Actually the answer to my problem turned out to be pretty simple. The desired functionality is already provided by jetty. I had to just add these lines above the 'setWar' method:
File webappsFolder = new File("jettyWebapps/");
webappsFolder.mkdirs();
webapp.setTempDirectory(webappsFolder);
here you can see the jetty documentation.
This is pretty well described in jetty documentation. Please have a look at http://www.eclipse.org/jetty/documentation/current/embedding-jetty.html.
public class OneWebApp
{
public static void main( String[] args ) throws Exception
{
// Create a basic jetty server object that will listen on port 8080.
// Note that if you set this to port 0 then a randomly available port
// will be assigned that you can either look in the logs for the port,
// or programmatically obtain it for use in test cases.
Server server = new Server(8080);
// Setup JMX
MBeanContainer mbContainer = new MBeanContainer(
ManagementFactory.getPlatformMBeanServer());
server.addBean(mbContainer);
// The WebAppContext is the entity that controls the environment in
// which a web application lives and breathes.
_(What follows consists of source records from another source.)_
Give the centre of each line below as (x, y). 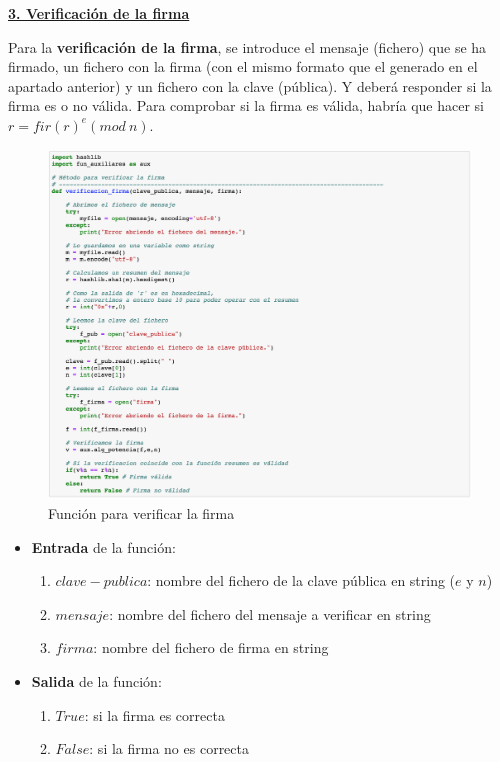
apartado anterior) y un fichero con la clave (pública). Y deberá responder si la (250, 85)
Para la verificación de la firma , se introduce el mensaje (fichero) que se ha (247, 46)
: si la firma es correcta (154, 714)
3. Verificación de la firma (99, 13)
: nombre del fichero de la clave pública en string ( (301, 580)
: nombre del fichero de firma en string (211, 647)
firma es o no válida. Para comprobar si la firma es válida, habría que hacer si (246, 105)
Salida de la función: (96, 681)
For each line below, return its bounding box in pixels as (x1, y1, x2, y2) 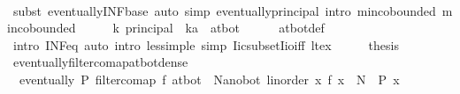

In this example the
// context path is being set to "/" so it is suitable for serving root
// context requests and then we see it setting the location of the war.
// A whole host of other configurations are available, ranging from
// configuring to support annotation scanning in the webapp (through
// PlusConfiguration) to choosing where the webapp will unpack itself.
WebAppContext webapp = new WebAppContext();
webapp.setContextPath("/");
File warFile = new File(
"C:\Users\MyPCname\AppData\Local\Temp\jetty\your.war");
webapp.setWar(warFile.getAbsolutePath());
webapp.addAliasCheck(new AllowSymLinkAliasChecker());
// A WebAppContext is a ContextHandler as well so it needs to be set to
// the server so it is aware of where to send the appropriate requests.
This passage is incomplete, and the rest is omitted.